D’improvviso il giovane padre comprese, ma era troppo tardi. Se appena
il giorno prima fosse riuscito ad andare dalla moglie a dirle: ‘Cara,
soffro tanto. Nostro figlio parla di un uomo che veniva ogni sera, con
cui parlavi e piangevi, che si sedeva quando tu ti sedevi. Chi è?’ la
donna avrebbe avuto la possibilità di chiarire la situazione. Ma non
l’aveva fatto, per orgoglio. Lo stesso era stato per la donna. Anche
lei si era sentita ferita profondamente dal comportamento del marito,
ma non aveva chiesto il suo aiuto. Avrebbe dovuto praticare il quarto
mantra: ‘Caro, soffro tanto. Per piacere, aiutami. Non capisco perché
non mi guardi e non parli con me. Perché non mi permetti di
prosternarmi agli antenati? Ho fatto qualcosa di male?’. Se lo avesse
fatto, il marito le avrebbe riportato le parole del bambino. Ma
anch’ella, prigioniera del suo orgoglio, non chiese nulla.
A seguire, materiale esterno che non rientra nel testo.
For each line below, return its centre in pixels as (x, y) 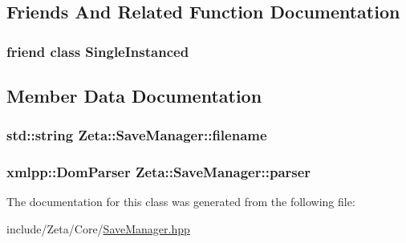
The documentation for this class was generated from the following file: (181, 202)
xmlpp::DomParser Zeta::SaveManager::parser (159, 172)
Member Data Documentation (134, 96)
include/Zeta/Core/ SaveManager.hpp (98, 229)
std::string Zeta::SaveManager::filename (137, 135)
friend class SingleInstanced (98, 51)
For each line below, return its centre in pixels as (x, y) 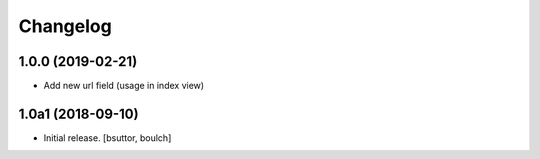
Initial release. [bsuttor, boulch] (107, 137)
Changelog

Nel vero amore, non c’è posto per l’orgoglio. Non cadete nella stessa
trappola. Quando vi sentite feriti dalla persona che amate, quando
soffrite per causa sua, ricordate questa storia. Non agite come la
madre e il padre del bambino. Non fatevi bloccare dall’orgoglio,
praticate il quarto mantra: ‘Caro, soffro. Per piacere, aiutami’. Se
realmente pensate che l’altro sia la persona che più amate nella vita,
dovete farlo. Quando l’altro udrà le vostre parole, tornerà a se
stesso e praticherà lo sguardo profondo. Insieme potrete risolvere la
questione, riconciliarvi e dissolvere quella percezione.